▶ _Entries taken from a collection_
•••••
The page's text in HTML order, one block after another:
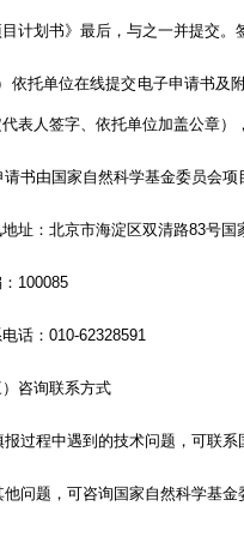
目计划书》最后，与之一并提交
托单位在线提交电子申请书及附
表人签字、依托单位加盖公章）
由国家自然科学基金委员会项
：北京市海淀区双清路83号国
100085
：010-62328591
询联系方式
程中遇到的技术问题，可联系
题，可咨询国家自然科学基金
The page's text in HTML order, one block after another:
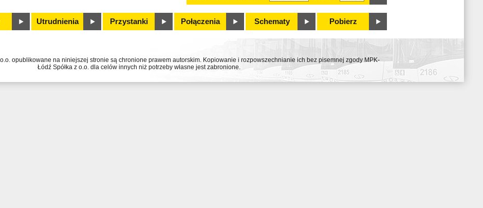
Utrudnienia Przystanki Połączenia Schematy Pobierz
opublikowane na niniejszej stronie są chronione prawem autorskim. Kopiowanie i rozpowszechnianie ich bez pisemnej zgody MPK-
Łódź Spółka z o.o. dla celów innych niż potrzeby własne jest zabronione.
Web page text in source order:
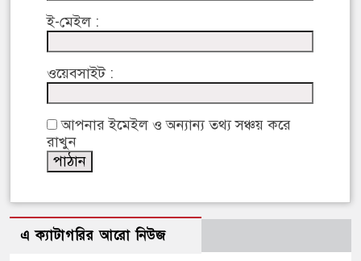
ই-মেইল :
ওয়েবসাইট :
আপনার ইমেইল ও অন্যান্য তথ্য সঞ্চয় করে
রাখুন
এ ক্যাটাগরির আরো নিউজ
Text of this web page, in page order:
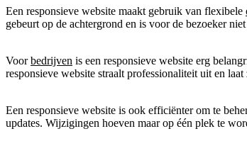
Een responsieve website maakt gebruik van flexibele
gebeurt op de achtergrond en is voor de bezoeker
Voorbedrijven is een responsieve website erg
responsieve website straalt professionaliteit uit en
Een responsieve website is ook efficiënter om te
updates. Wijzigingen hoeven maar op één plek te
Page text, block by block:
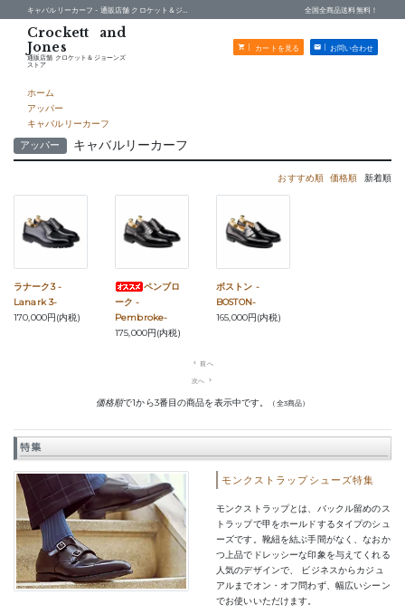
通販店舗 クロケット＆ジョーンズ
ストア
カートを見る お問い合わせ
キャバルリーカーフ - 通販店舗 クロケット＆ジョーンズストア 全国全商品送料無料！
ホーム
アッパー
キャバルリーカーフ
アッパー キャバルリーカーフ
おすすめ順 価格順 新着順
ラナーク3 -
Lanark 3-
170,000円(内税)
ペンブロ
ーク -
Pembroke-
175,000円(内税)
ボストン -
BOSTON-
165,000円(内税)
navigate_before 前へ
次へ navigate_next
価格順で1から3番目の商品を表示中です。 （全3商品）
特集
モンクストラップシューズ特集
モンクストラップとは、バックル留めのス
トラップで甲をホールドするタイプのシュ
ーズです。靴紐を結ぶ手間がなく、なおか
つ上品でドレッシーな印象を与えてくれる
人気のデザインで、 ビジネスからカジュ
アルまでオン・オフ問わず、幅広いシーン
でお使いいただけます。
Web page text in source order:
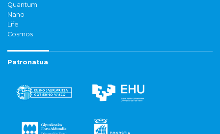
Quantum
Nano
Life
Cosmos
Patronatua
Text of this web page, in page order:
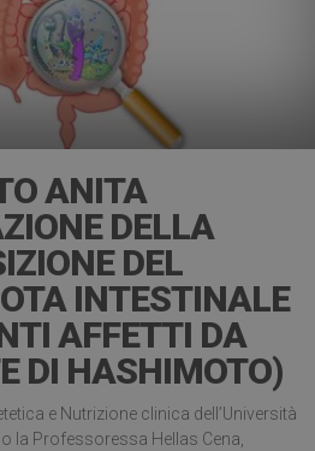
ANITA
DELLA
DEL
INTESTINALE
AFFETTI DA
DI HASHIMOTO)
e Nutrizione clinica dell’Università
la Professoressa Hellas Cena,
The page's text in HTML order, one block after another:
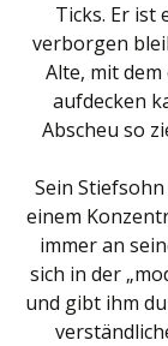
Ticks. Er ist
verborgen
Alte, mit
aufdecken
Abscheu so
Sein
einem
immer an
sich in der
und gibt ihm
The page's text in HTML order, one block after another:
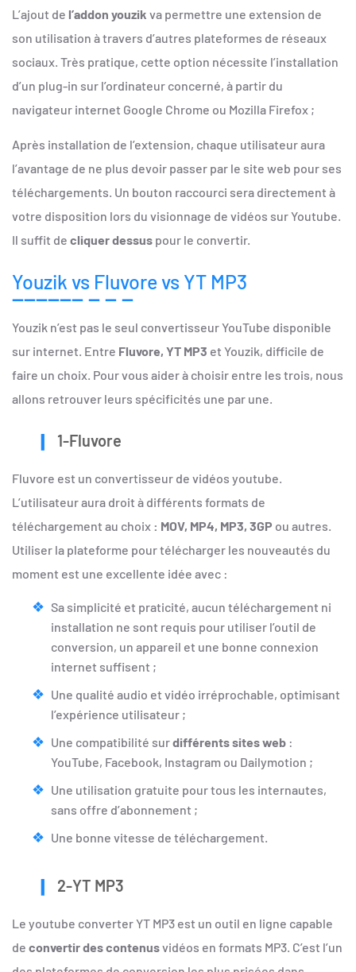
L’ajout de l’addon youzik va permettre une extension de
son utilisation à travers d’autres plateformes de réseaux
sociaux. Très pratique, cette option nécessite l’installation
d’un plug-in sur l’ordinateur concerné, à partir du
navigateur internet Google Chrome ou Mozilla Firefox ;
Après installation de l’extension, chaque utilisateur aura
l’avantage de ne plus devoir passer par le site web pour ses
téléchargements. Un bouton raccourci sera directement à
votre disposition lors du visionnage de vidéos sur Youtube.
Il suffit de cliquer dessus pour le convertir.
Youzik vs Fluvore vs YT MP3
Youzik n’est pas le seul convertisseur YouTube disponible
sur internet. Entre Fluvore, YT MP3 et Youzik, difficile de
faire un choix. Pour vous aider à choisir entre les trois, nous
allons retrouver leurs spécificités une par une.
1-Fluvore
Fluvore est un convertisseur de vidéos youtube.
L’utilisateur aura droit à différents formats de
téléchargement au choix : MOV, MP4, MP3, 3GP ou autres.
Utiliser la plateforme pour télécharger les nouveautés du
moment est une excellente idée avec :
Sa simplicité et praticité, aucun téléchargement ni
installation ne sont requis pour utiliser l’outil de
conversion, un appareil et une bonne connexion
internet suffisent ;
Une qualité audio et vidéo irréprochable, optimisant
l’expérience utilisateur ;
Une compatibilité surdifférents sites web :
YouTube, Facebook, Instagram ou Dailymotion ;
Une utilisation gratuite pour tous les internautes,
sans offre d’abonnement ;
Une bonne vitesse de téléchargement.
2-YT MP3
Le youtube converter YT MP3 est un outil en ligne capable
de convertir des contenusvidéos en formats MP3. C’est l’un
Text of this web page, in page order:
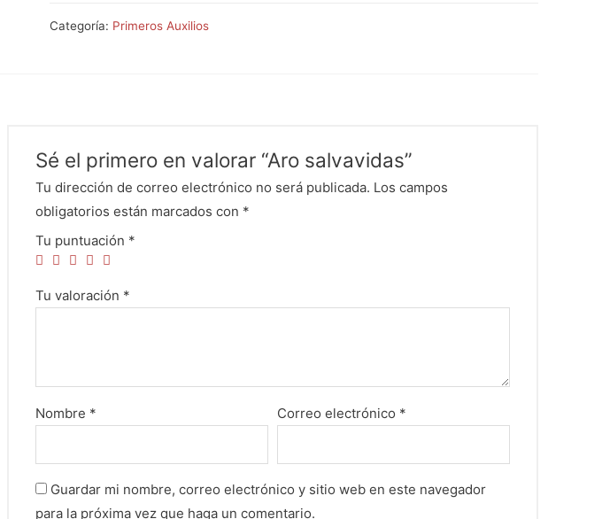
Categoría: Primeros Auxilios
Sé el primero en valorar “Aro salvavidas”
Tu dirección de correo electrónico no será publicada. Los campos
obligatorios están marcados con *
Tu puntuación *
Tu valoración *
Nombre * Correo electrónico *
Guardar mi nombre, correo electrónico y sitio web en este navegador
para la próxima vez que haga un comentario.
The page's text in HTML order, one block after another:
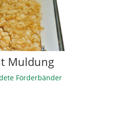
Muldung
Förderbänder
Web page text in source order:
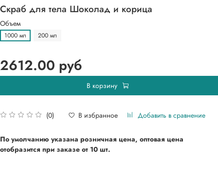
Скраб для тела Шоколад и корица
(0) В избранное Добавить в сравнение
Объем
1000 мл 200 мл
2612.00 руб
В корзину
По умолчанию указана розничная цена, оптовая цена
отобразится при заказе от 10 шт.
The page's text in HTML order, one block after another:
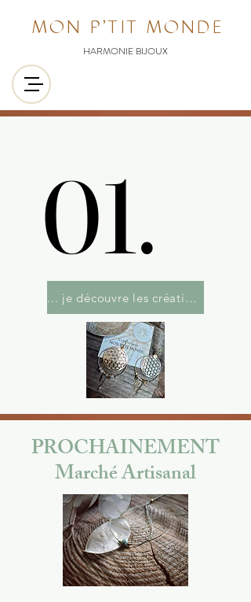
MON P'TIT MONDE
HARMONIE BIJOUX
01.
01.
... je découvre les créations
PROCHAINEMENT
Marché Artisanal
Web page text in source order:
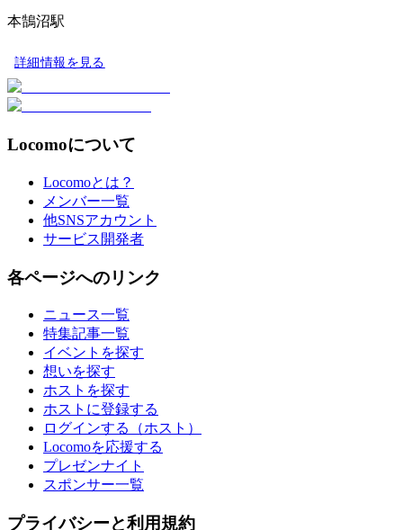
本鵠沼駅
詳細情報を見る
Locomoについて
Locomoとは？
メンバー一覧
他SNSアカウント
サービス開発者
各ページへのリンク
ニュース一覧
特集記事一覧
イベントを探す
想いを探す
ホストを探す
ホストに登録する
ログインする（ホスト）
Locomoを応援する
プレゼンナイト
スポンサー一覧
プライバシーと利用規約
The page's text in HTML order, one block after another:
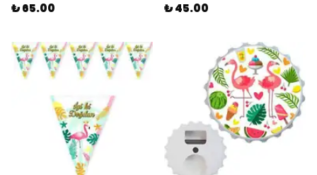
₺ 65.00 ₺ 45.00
•••••
What is needed is an exact copy of the lines from the start of the records through the line containing "Ticks. Er ist", with no pictures.

The page's text in HTML order, one block after another:
目计划书》最后，与之一并提交
托单位在线提交电子申请书及附
表人签字、依托单位加盖公章）
由国家自然科学基金委员会项
：北京市海淀区双清路83号国
100085
：010-62328591
询联系方式
程中遇到的技术问题，可联系
题，可咨询国家自然科学基金
The page's text in HTML order, one block after another:
Utrudnienia Przystanki Połączenia Schematy Pobierz
opublikowane na niniejszej stronie są chronione prawem autorskim. Kopiowanie i rozpowszechnianie ich bez pisemnej zgody MPK-
Łódź Spółka z o.o. dla celów innych niż potrzeby własne jest zabronione.
Web page text in source order:
ই-মেইল :
ওয়েবসাইট :
আপনার ইমেইল ও অন্যান্য তথ্য সঞ্চয় করে
রাখুন
এ ক্যাটাগরির আরো নিউজ
Text of this web page, in page order:
Een responsieve website maakt gebruik van flexibele
gebeurt op de achtergrond en is voor de bezoeker
Voorbedrijven is een responsieve website erg
responsieve website straalt professionaliteit uit en
Een responsieve website is ook efficiënter om te
updates. Wijzigingen hoeven maar op één plek te
Page text, block by block:
通販店舗 クロケット＆ジョーンズ
ストア
カートを見る お問い合わせ
キャバルリーカーフ - 通販店舗 クロケット＆ジョーンズストア 全国全商品送料無料！
ホーム
アッパー
キャバルリーカーフ
アッパー キャバルリーカーフ
おすすめ順 価格順 新着順
ラナーク3 -
Lanark 3-
170,000円(内税)
ペンブロ
ーク -
Pembroke-
175,000円(内税)
ボストン -
BOSTON-
165,000円(内税)
navigate_before 前へ
次へ navigate_next
価格順で1から3番目の商品を表示中です。 （全3商品）
特集
モンクストラップシューズ特集
モンクストラップとは、バックル留めのス
トラップで甲をホールドするタイプのシュ
ーズです。靴紐を結ぶ手間がなく、なおか
つ上品でドレッシーな印象を与えてくれる
人気のデザインで、 ビジネスからカジュ
アルまでオン・オフ問わず、幅広いシーン
でお使いいただけます。
Web page text in source order:
Quantum
Nano
Life
Cosmos
Patronatua
Text of this web page, in page order:
ANITA
DELLA
DEL
INTESTINALE
AFFETTI DA
DI HASHIMOTO)
e Nutrizione clinica dell’Università
la Professoressa Hellas Cena,
The page's text in HTML order, one block after another:
Ticks. Er ist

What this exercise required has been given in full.